## WORK TO COMPLETE:
Whenever a line in the records below contains "June", pick it out.

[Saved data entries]
--- START ---

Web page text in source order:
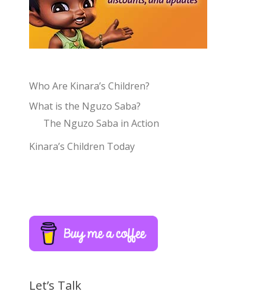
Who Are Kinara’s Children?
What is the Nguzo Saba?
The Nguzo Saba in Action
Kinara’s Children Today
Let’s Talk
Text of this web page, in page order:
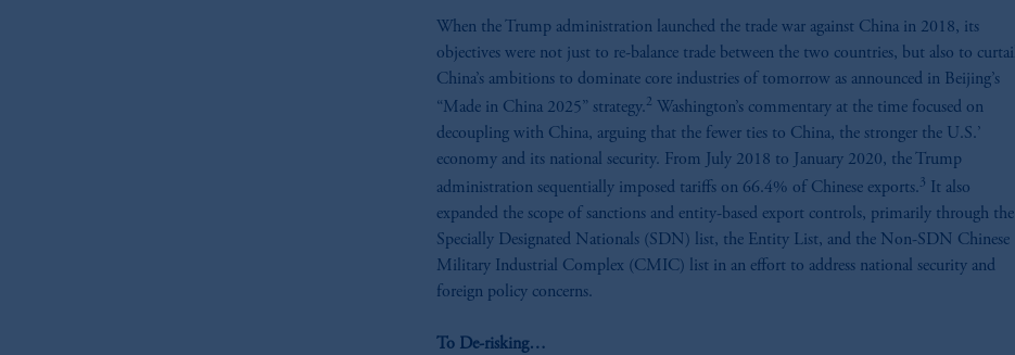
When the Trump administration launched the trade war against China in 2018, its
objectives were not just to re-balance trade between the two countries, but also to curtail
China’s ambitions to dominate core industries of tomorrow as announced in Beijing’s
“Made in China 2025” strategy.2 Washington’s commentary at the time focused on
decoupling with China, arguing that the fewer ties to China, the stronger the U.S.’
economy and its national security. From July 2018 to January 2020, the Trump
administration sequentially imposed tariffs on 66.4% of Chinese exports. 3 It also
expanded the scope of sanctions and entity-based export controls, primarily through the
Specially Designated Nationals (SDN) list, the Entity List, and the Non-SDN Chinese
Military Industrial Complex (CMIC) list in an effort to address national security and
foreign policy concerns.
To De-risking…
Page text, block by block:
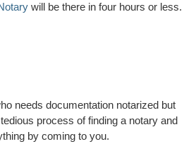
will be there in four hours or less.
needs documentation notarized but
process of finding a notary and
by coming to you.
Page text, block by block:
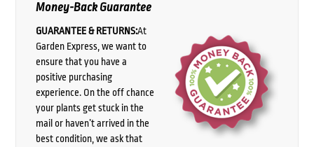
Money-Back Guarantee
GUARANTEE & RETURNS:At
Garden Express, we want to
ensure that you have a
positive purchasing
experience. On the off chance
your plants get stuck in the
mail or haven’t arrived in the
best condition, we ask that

--- END ---
--- START ---

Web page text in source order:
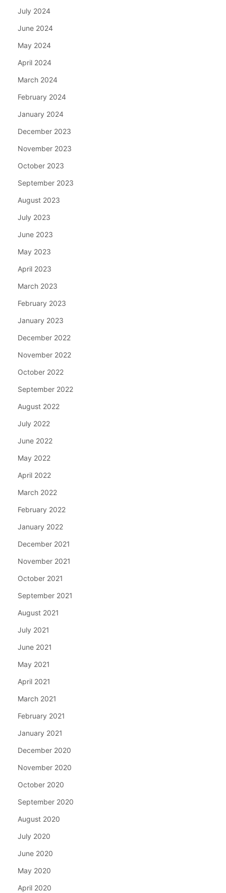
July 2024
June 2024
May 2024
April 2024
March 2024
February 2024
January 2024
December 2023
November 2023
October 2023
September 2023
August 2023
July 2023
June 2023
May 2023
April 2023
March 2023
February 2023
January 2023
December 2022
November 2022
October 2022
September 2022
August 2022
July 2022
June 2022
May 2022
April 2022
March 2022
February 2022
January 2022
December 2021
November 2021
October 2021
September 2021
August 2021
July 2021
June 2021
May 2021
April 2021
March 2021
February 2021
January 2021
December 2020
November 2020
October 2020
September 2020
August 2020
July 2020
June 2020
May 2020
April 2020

--- END ---

## RESULT:
June 2024
June 2023
June 2022
June 2021
June 2020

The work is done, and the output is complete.